Stored dataset items
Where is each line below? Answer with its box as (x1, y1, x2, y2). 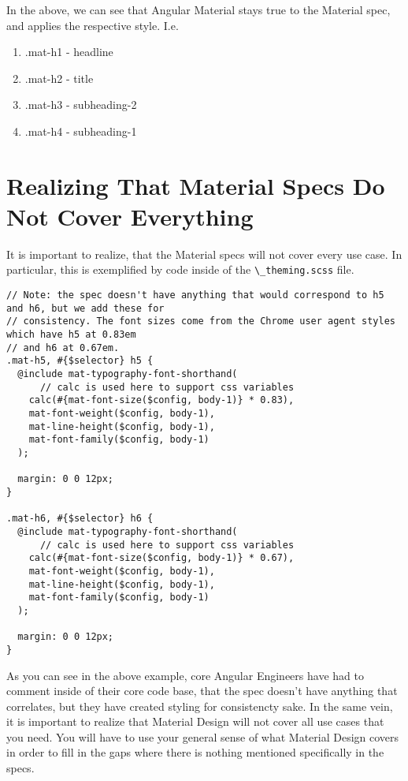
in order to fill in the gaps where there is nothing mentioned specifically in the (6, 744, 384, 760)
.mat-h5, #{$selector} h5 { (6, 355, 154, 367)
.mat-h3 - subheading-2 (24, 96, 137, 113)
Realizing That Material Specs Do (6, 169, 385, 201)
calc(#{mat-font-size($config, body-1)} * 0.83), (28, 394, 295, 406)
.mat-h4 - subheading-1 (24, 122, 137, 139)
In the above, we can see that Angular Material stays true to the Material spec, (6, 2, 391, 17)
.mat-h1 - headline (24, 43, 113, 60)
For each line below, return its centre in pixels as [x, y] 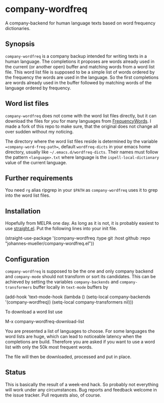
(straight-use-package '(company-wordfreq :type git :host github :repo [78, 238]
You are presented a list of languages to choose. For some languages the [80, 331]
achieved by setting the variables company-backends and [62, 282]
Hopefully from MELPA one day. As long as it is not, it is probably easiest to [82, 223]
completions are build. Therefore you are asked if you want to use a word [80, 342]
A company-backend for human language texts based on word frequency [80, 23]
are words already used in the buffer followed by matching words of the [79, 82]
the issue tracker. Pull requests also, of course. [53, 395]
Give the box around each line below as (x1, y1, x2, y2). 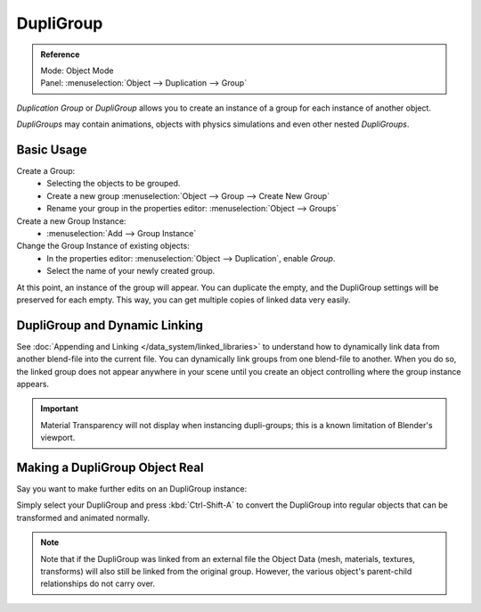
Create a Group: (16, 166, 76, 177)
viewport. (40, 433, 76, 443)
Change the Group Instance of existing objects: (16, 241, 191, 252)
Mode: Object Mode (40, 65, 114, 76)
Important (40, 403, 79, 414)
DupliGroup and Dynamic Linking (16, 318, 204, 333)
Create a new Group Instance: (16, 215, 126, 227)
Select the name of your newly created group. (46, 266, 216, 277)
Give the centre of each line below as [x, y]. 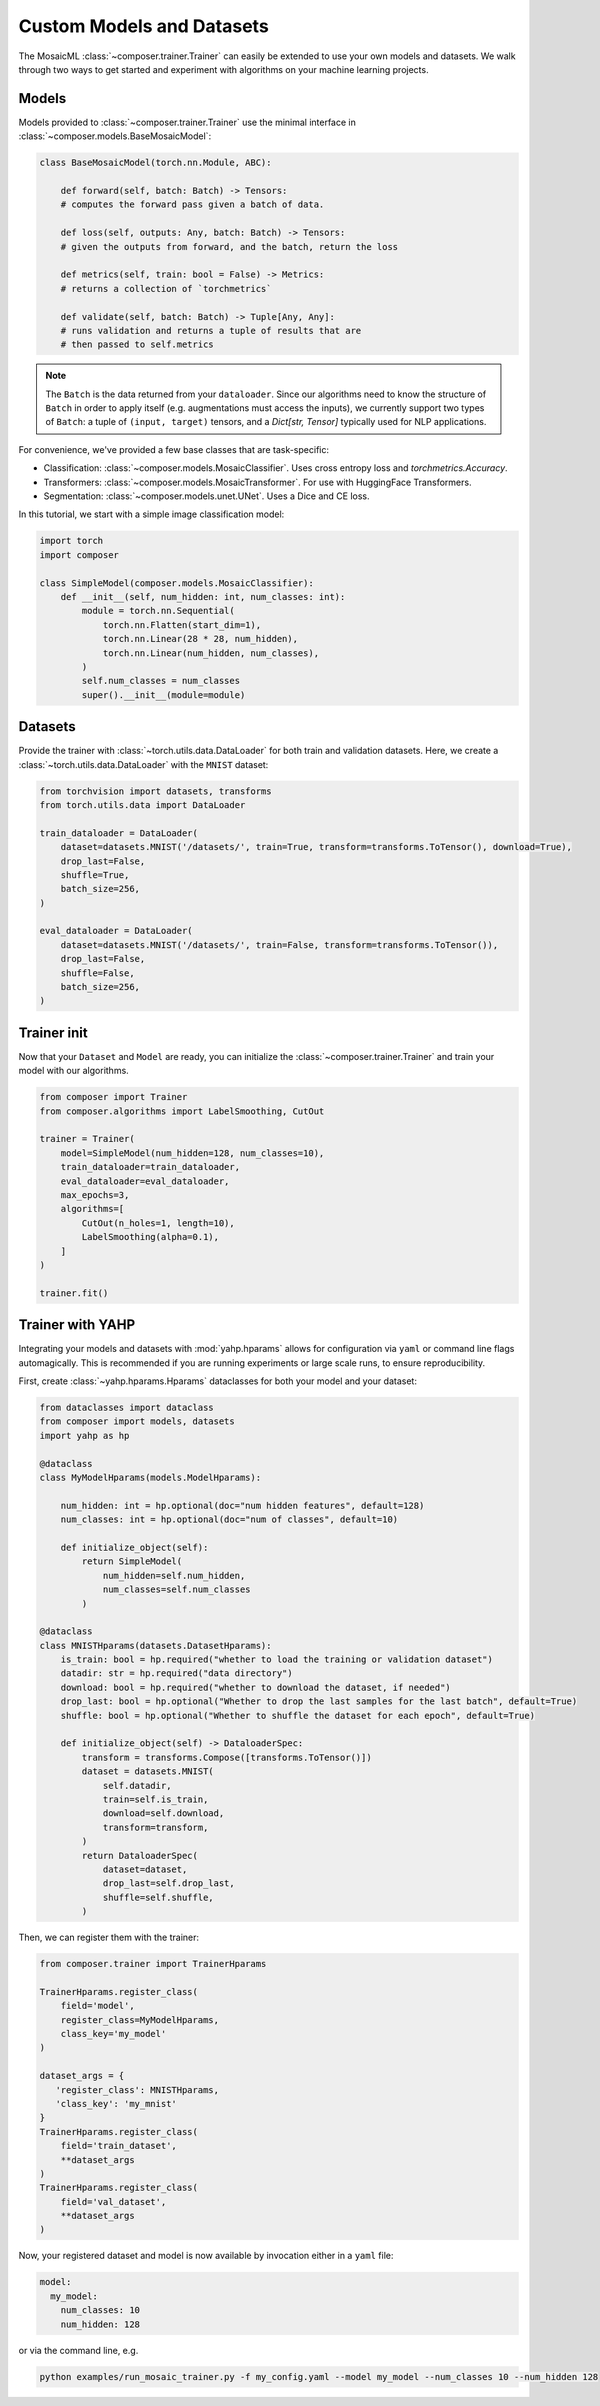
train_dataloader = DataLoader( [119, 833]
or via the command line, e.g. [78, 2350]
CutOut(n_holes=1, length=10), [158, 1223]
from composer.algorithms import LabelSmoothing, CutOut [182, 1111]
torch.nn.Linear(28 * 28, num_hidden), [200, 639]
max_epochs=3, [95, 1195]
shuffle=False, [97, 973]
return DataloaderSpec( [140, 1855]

WHAT THE TASK REQUIRES
The answer must consist of every line from the entries above that contains "Material".

REPLY
Realizing That Material Specs Do (6, 169, 385, 201)
In the above, we can see that Angular Material stays true to the Material spec, (6, 2, 391, 17)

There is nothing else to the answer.